Wu Han, Shang Huiliang
Research Center of Smart Networks and Systems School of Information Science and Engineering, Fudan University, Shanghai 200433, PR China.
Research Center of Smart Networks and Systems School of Information Science and Engineering, Fudan University, Shanghai 200433, PR China; Academy for Engineering and Technology, Fudan University, Shanghai 200433, PR China.
ISA Trans. 2020 Jul;102:208-220. doi: 10.1016/j.isatra.2020.03.004. Epub 2020 Mar 7.

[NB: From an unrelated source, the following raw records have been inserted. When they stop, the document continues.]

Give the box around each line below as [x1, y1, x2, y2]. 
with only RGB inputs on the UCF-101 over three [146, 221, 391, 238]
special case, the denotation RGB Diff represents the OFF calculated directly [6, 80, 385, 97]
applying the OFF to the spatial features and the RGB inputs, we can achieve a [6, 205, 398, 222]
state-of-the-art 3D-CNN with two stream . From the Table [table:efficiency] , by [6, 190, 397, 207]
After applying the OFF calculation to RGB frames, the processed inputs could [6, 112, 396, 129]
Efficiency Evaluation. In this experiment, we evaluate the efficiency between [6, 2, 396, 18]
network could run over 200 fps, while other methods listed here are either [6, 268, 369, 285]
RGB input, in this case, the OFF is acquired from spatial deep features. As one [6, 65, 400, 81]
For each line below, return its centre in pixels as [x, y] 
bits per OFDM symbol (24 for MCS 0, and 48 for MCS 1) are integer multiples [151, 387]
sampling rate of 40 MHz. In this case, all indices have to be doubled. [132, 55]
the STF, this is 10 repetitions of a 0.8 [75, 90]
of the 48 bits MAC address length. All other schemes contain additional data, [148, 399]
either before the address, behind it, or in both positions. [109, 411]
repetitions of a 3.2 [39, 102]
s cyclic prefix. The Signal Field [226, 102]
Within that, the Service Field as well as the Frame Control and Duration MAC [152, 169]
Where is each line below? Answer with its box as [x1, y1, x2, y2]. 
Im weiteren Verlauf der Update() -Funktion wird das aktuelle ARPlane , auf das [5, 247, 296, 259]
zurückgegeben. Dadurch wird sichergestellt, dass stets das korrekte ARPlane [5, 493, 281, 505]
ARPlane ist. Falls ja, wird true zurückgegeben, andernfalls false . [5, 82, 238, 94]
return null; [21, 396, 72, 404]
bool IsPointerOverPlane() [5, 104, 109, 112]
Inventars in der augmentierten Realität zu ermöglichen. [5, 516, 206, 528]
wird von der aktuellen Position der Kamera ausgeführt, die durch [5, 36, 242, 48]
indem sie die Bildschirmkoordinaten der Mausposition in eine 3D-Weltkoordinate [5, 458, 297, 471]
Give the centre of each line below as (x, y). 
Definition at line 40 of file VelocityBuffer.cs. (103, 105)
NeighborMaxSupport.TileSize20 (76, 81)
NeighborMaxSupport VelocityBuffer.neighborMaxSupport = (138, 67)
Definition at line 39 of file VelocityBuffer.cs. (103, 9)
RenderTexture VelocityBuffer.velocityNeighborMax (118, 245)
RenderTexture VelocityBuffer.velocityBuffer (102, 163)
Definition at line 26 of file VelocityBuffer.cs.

This paper proposes a novel distributed multi-agent dynamic task allocation method based on the potential game. Consider that the workload of each task may vary in a dynamic environment, and the communication range of each agent constrains the selectable action set. Each agent makes the decision independently based on the local information. Firstly, a potential game-theoretic framework is designed. Any Nash equilibrium is guaranteed at least 50% of suboptimality, and the best Nash equilibrium is the optimal solution. Furthermore, a time variant constrained binary log-linear learning algorithm is provided and the global convergence is proved under certain conditions. Finally, numerical results show that the proposed algorithm performs well in terms of global searching ability, and verify the effectiveness of the distributed dynamic task allocation approach.
本文提出了一种基于势博弈的新型分布式多智能体动态任务分配方法。考虑到在动态环境中每个任务的工作量可能会有所不同,并且每个智能体的通信范围限制了可选择的动作集。每个智能体基于本地信息独立做出决策。首先,设计了一个势博弈理论框架。保证任何纳什均衡至少有50%的次优性,并且最佳纳什均衡是最优解。此外,还提供了一种时变约束二元对数线性学习算法,并在一定条件下证明了其全局收敛性。最后,数值结果表明所提出的算法在全局搜索能力方面表现良好,并验证了分布式动态任务分配方法的有效性。